Computer Eyesight Gets a Lot More Accurate
bits.blogs.nytimes.comThis year's result: http://image-net.org/challenges/LSVRC/2014/results
Computer vision is one of those odd areas that I cannot see a nice gentle slope to adoption, but instead is a step change. For example NLP gives us all sorts of add ons to our current interaction with computers (hey let's do sentiment analysis of customer reviews / emails / etc)
But there is no obvious slope for computer vision - we need an infrastructure of cameras and bandwidth before it becomes ubiquitous
So I struggle to see the profitable intermediate businesses between here and there - and that troubles me.

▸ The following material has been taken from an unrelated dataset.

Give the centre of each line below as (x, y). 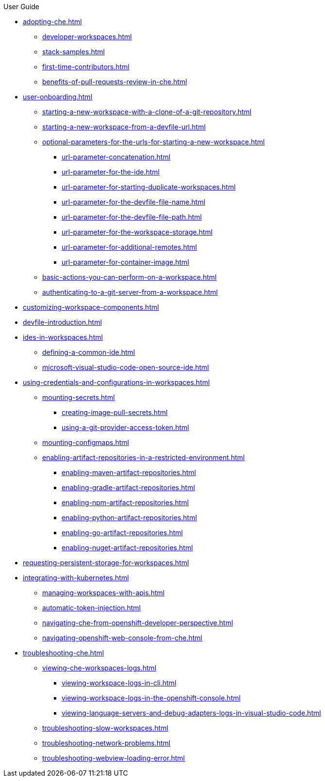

There are many intermediate applications. From my own computer vision classes at university I remember examples of jobs when a guy is sitting and looking at a factory line or a machine for 8 hours a day in order to press a button if something goes wrong. This is a kind of work that bores humans out of their minds (thus making them extremely fallible), and that can be done much better with a few cameras and a computer running not-very-supercomplicated computer vision algorithms.
I don't think that's entirely true.
There are many tasks where the current levels of accuracy are sufficient (eg, registration plate recognition), and as recognition slowly improves more and more tasks become possible.
Pete Warden has written extensively on this topic[1]. His "hipster detection" algorithm is quite inaccurate by any conventional measurement, but is accurate enough to be useful.
[1] http://petewarden.com/2014/07/31/how-to-get-computer-vision-...
Every smartphone has a camera... and if self-driving cars become a reality there will be a lot of cameras on the road as well.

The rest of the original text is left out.